WORK ITEM >> Each entry below is to be restated word for word, with no pictures carried over.
DATA SECTION section start
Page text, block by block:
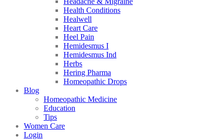
Health Conditions
Healwell
Heart Care
Heel Pain
Hemidesmus I
Hemidesmus Ind
Herbs
Hering Pharma
Homeopathic Drops
Blog
Homeopathic Medicine
Education
Tips
Women Care
Login
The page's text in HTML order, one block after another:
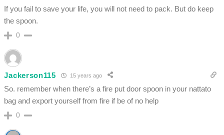
If you fail to save your life, you will not need to pack. But do keep
the spoon.
0
Jackerson115 15 years ago
So. remember when there’s a fire put door spoon in your nattato
bag and export yourself from fire if be of no help
0
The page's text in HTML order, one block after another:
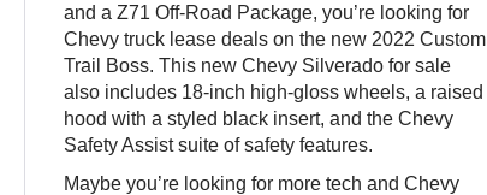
DATA SECTION section end
EXERCISE RESULT >>
Page text, block by block:
Health Conditions
Healwell
Heart Care
Heel Pain
Hemidesmus I
Hemidesmus Ind
Herbs
Hering Pharma
Homeopathic Drops
Blog
Homeopathic Medicine
Education
Tips
Women Care
Login
The page's text in HTML order, one block after another:
If you fail to save your life, you will not need to pack. But do keep
the spoon.
0
Jackerson115 15 years ago
So. remember when there’s a fire put door spoon in your nattato
bag and export yourself from fire if be of no help
0
The page's text in HTML order, one block after another:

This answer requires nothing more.